I take it back. I like to knit socks.

I always feel like I'm learning from my knitting, and I don't mean that I'm learning new knitting maneuvers. (Though, I am.) What I'm learning about is how creative pursuits grow and sustain themselves over time. How to have a healthy relationship with my interests that allows them to grow instead of stifling them. Without even meaning for it to happen, I got deeply involved in this knitting thing, learned a ton of cool techniques, made a ton of cool stuff, and now more than ever, I'm bursting with ideas and confidence for even more challenging projects. My interest in it has only deepened, not waned, and I think that some credit for that is due to the attitude with which I approach knitting. (Some is due to knitting just being that damn cool, but you knew that, right?) So, I've been trying to learn my lessons from it well and I spend a lot of time thinking about how I can apply them to my other creative goals. I do have other goals, you know!

One lesson I learned last week:

I almost never, ever rip out my knitting. I prefer to fudge away mistakes as much as possible. We've all done it, right? You make a mistake in the increases for a sleeve and think, "I'll just write that down and make THE SAME mistake when I knit the other sleeve. They'll still match." Sometimes this works, but usually I get a finished product that I'm not perfectly happy with. Or, maybe I'm loathe to rip out because I don't like the project enough in the first place to spend extra time knitting on it. Point is, I don't rip out.
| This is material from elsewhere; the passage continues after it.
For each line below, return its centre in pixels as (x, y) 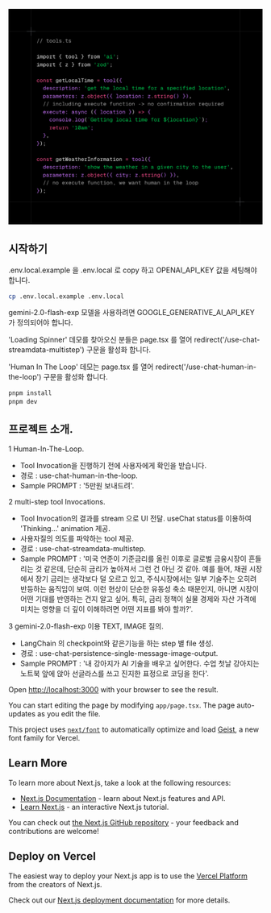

But..I started my latest sweater project with a lot of excitement, and partway through the body (which is knit in one piece and that was a LOT of knitting) realized that I didn't like where it was going. I'm really into the one-row stripes right now. My plan was to knit this sweater, striping between the gray yarn and the dark one, which has subtle color changes throughout the ball, and to intersperse them randomly with stripes of the bright colors. Like a spectrometer, kind of. But by this point, I realized that I hated it, that the bright colors were obscuring the more subtle color changes, and that the dark colors in turn were muddying the bright ones. I put it down on the nightstand and thought, maybe it will look better in pictures.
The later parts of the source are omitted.